[[ RECORD EXCERPTS open ]]
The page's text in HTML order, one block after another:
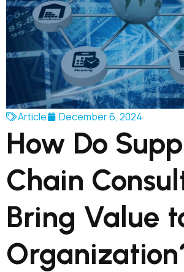
Article December 6, 2024
How Do
Chain
Bring Value
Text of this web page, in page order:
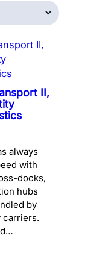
[[ RECORD EXCERPTS closed ]]
■ **INSTRUCTIONS FOR THE TASK**
Transcribe the records verbatim and omit the images.

■ **TASK SOLUTION**
The page's text in HTML order, one block after another:
Article December 6, 2024
How Do
Chain
Bring Value
Text of this web page, in page order:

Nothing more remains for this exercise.